**Records from a data source**
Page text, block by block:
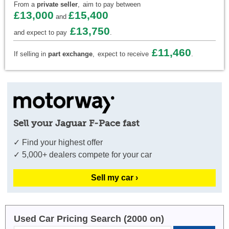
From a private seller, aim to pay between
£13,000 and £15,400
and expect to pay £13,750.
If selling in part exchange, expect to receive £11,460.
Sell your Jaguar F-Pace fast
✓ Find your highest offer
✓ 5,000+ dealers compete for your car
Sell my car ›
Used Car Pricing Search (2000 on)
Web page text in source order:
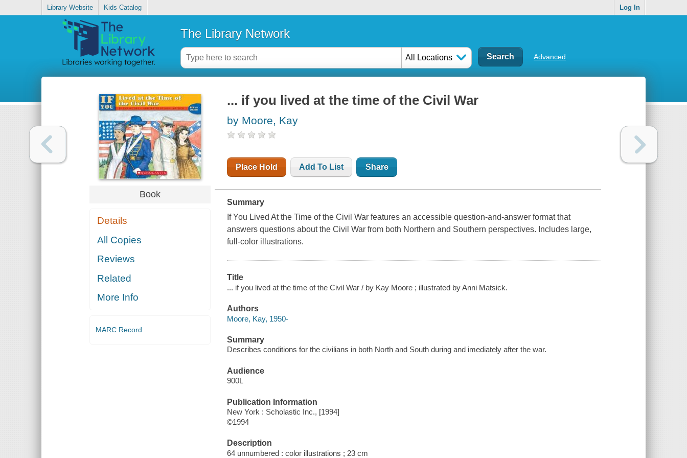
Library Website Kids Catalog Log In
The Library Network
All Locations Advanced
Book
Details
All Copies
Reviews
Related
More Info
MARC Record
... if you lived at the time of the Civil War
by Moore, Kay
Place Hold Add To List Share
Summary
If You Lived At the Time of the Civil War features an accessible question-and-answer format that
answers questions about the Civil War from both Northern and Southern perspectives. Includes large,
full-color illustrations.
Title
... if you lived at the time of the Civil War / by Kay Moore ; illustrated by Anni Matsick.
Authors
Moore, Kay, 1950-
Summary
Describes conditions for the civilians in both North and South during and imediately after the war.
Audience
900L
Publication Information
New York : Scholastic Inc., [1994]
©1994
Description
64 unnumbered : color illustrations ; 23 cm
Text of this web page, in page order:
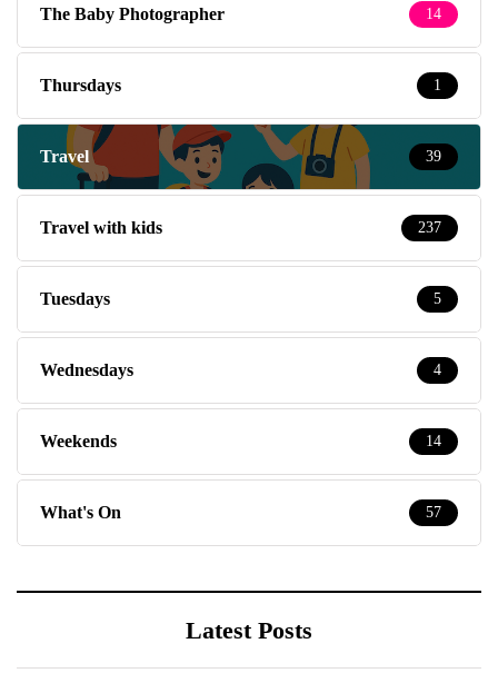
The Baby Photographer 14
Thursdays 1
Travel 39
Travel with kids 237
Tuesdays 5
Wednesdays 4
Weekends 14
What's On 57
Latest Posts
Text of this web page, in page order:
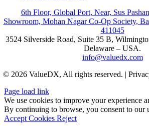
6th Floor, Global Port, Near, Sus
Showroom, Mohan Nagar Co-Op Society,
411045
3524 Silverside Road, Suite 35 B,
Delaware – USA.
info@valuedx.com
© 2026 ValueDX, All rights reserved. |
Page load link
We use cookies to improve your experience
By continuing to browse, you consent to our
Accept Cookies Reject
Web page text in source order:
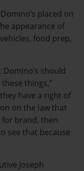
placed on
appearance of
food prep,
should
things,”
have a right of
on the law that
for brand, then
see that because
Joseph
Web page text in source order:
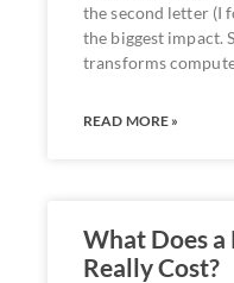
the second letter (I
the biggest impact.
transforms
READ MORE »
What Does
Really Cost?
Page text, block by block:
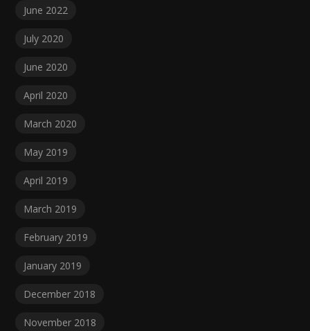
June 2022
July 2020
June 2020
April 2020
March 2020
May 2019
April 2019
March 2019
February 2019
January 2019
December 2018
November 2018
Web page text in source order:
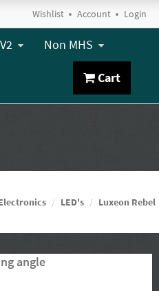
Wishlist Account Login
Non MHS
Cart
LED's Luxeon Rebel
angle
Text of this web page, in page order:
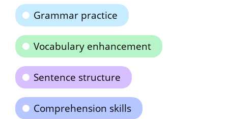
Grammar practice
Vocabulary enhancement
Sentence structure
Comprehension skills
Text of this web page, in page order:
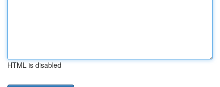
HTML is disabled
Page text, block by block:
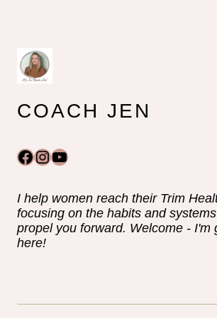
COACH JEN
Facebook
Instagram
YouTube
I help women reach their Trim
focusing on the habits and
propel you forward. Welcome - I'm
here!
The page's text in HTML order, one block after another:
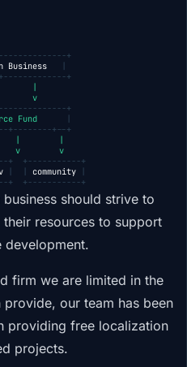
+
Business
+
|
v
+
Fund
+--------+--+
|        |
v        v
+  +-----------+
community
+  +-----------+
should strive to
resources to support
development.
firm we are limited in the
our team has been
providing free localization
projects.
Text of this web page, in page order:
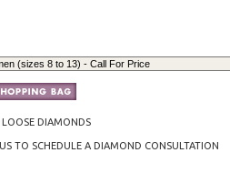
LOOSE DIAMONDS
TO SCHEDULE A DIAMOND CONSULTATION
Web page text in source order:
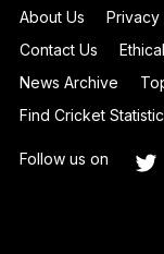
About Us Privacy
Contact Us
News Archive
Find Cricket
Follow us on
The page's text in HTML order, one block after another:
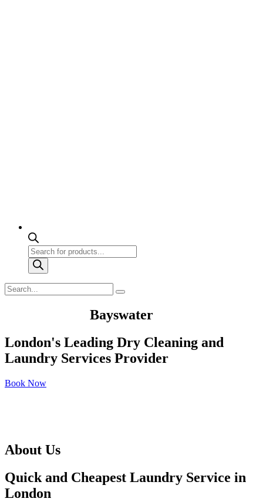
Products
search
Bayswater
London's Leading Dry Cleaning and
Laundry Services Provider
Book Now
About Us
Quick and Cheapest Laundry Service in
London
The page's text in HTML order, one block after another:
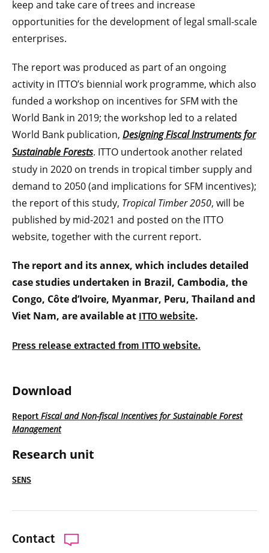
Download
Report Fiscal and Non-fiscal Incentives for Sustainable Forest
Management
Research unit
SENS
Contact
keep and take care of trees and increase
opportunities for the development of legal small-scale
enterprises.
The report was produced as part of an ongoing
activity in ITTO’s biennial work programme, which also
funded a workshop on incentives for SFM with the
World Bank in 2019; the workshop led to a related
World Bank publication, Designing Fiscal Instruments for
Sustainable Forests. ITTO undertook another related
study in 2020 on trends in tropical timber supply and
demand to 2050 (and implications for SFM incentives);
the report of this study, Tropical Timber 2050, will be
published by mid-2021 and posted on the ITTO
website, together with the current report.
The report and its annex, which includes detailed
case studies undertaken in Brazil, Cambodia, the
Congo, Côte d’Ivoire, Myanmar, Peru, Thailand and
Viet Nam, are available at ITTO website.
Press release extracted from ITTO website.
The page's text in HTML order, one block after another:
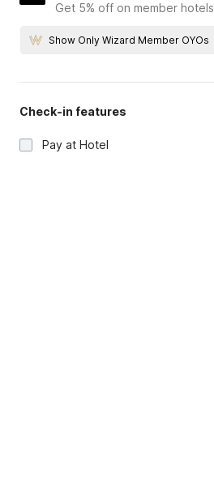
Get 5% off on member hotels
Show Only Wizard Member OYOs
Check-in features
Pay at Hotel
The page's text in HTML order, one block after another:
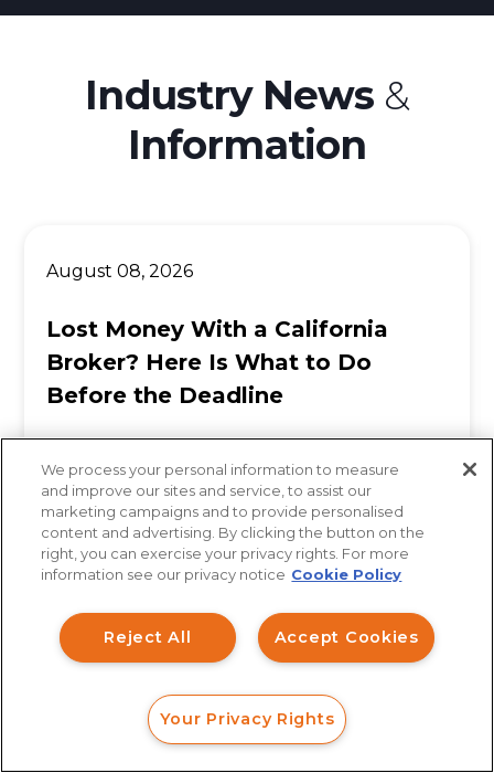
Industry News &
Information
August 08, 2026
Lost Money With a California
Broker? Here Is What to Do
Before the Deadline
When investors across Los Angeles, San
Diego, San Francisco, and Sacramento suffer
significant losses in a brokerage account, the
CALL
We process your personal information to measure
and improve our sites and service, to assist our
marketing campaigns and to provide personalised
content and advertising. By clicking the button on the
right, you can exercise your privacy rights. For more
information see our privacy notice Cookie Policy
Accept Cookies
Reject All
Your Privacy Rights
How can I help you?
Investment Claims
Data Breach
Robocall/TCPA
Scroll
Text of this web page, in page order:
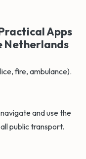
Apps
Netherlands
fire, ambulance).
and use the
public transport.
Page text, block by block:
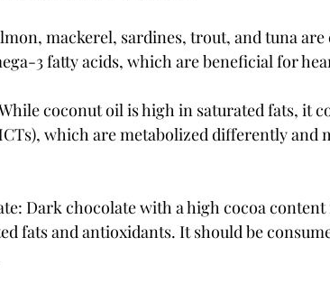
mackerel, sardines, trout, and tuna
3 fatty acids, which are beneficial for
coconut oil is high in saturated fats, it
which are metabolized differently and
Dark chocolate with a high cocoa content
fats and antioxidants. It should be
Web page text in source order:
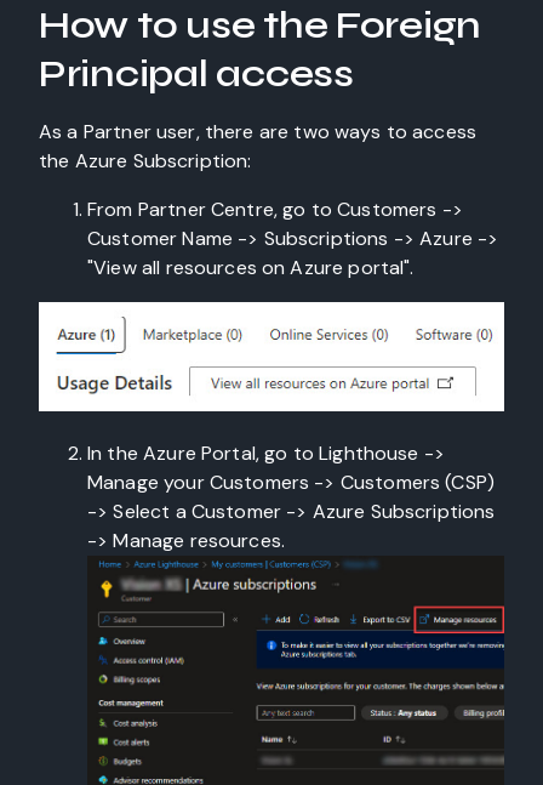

**Problem description**
The records above are to be retyped exactly, with every picture left out.

**Finished exercise**
Page text, block by block:
From a private seller, aim to pay between
£13,000 and £15,400
and expect to pay £13,750.
If selling in part exchange, expect to receive £11,460.
Sell your Jaguar F-Pace fast
✓ Find your highest offer
✓ 5,000+ dealers compete for your car
Sell my car ›
Used Car Pricing Search (2000 on)
Web page text in source order:
Library Website Kids Catalog Log In
The Library Network
All Locations Advanced
Book
Details
All Copies
Reviews
Related
More Info
MARC Record
... if you lived at the time of the Civil War
by Moore, Kay
Place Hold Add To List Share
Summary
If You Lived At the Time of the Civil War features an accessible question-and-answer format that
answers questions about the Civil War from both Northern and Southern perspectives. Includes large,
full-color illustrations.
Title
... if you lived at the time of the Civil War / by Kay Moore ; illustrated by Anni Matsick.
Authors
Moore, Kay, 1950-
Summary
Describes conditions for the civilians in both North and South during and imediately after the war.
Audience
900L
Publication Information
New York : Scholastic Inc., [1994]
©1994
Description
64 unnumbered : color illustrations ; 23 cm
Text of this web page, in page order:
The Baby Photographer 14
Thursdays 1
Travel 39
Travel with kids 237
Tuesdays 5
Wednesdays 4
Weekends 14
What's On 57
Latest Posts
Text of this web page, in page order:
6th Floor, Global Port, Near, Sus
Showroom, Mohan Nagar Co-Op Society,
411045
3524 Silverside Road, Suite 35 B,
Delaware – USA.
info@valuedx.com
© 2026 ValueDX, All rights reserved. |
Page load link
We use cookies to improve your experience
By continuing to browse, you consent to our
Accept Cookies Reject
Web page text in source order:
placed on
appearance of
food prep,
should
things,”
have a right of
on the law that
for brand, then
see that because
Joseph
Web page text in source order:
the second letter (I
the biggest impact.
transforms
READ MORE »
What Does
Really Cost?
Page text, block by block:
June 2022
July 2020
June 2020
April 2020
March 2020
May 2019
April 2019
March 2019
February 2019
January 2019
December 2018
November 2018
Web page text in source order:
Wishlist Account Login
Non MHS
Cart
LED's Luxeon Rebel
angle
Text of this web page, in page order:
Grammar practice
Vocabulary enhancement
Sentence structure
Comprehension skills
Text of this web page, in page order:
HTML is disabled
Page text, block by block:
COACH JEN
Facebook
Instagram
YouTube
I help women reach their Trim
focusing on the habits and
propel you forward. Welcome - I'm
here!
The page's text in HTML order, one block after another:
+
Business
+
|
v
+
Fund
+--------+--+
|        |
v        v
+  +-----------+
community
+  +-----------+
should strive to
resources to support
development.
firm we are limited in the
our team has been
providing free localization
projects.
Text of this web page, in page order:
LOOSE DIAMONDS
TO SCHEDULE A DIAMOND CONSULTATION
Web page text in source order:
About Us Privacy
Contact Us
News Archive
Find Cricket
Follow us on
The page's text in HTML order, one block after another:
Products
search
Bayswater
London's Leading Dry Cleaning and
Laundry Services Provider
Book Now
About Us
Quick and Cheapest Laundry Service in
London
The page's text in HTML order, one block after another:
Download
Report Fiscal and Non-fiscal Incentives for Sustainable Forest
Management
Research unit
SENS
Contact
keep and take care of trees and increase
opportunities for the development of legal small-scale
enterprises.
The report was produced as part of an ongoing
activity in ITTO’s biennial work programme, which also
funded a workshop on incentives for SFM with the
World Bank in 2019; the workshop led to a related
World Bank publication, Designing Fiscal Instruments for
Sustainable Forests. ITTO undertook another related
study in 2020 on trends in tropical timber supply and
demand to 2050 (and implications for SFM incentives);
the report of this study, Tropical Timber 2050, will be
published by mid-2021 and posted on the ITTO
website, together with the current report.
The report and its annex, which includes detailed
case studies undertaken in Brazil, Cambodia, the
Congo, Côte d’Ivoire, Myanmar, Peru, Thailand and
Viet Nam, are available at ITTO website.
Press release extracted from ITTO website.
The page's text in HTML order, one block after another:
Get 5% off on member hotels
Show Only Wizard Member OYOs
Check-in features
Pay at Hotel
The page's text in HTML order, one block after another:
Industry News &
Information
August 08, 2026
Lost Money With a California
Broker? Here Is What to Do
Before the Deadline
When investors across Los Angeles, San
Diego, San Francisco, and Sacramento suffer
significant losses in a brokerage account, the
CALL
We process your personal information to measure
and improve our sites and service, to assist our
marketing campaigns and to provide personalised
content and advertising. By clicking the button on the
right, you can exercise your privacy rights. For more
information see our privacy notice Cookie Policy
Accept Cookies
Reject All
Your Privacy Rights
How can I help you?
Investment Claims
Data Breach
Robocall/TCPA
Scroll
Text of this web page, in page order:
Apps
Netherlands
fire, ambulance).
and use the
public transport.
Page text, block by block:
mackerel, sardines, trout, and tuna
3 fatty acids, which are beneficial for
coconut oil is high in saturated fats, it
which are metabolized differently and
Dark chocolate with a high cocoa content
fats and antioxidants. It should be
Web page text in source order:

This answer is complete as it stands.